[Task objective] Repeat these records exactly, pictures excluded.

----- Dataset excerpts -----

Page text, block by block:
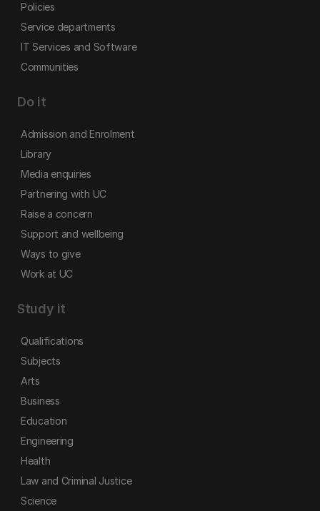
Policies
Service departments
IT Services and Software
Communities
Do it
Admission and Enrolment
Library
Media enquiries
Partnering with UC
Raise a concern
Support and wellbeing
Ways to give
Work at UC
Study it
Qualifications
Subjects
Arts
Business
Education
Engineering
Health
Law and Criminal Justice
Science
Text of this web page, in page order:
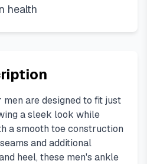
health
are designed to fit just
a sleek look while
a smooth toe construction
and additional
heel, these men's ankle
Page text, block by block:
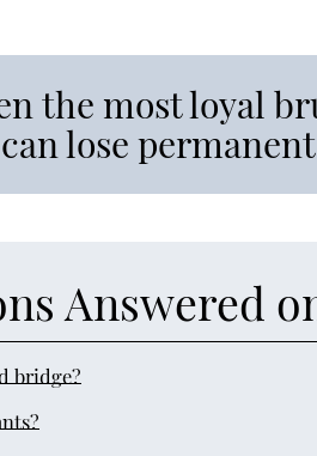
the most loyal
lose
Answered
bridge?
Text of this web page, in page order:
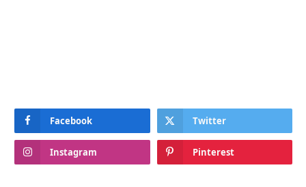
Facebook Twitter
Instagram Pinterest
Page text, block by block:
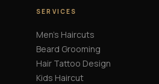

-----

[Your response]
Page text, block by block:
Policies
Service departments
IT Services and Software
Communities
Do it
Admission and Enrolment
Library
Media enquiries
Partnering with UC
Raise a concern
Support and wellbeing
Ways to give
Work at UC
Study it
Qualifications
Subjects
Arts
Business
Education
Engineering
Health
Law and Criminal Justice
Science
Text of this web page, in page order:
health
are designed to fit just
a sleek look while
a smooth toe construction
and additional
heel, these men's ankle
Page text, block by block:
the most loyal
lose
Answered
bridge?
Text of this web page, in page order:
Facebook Twitter
Instagram Pinterest
Page text, block by block:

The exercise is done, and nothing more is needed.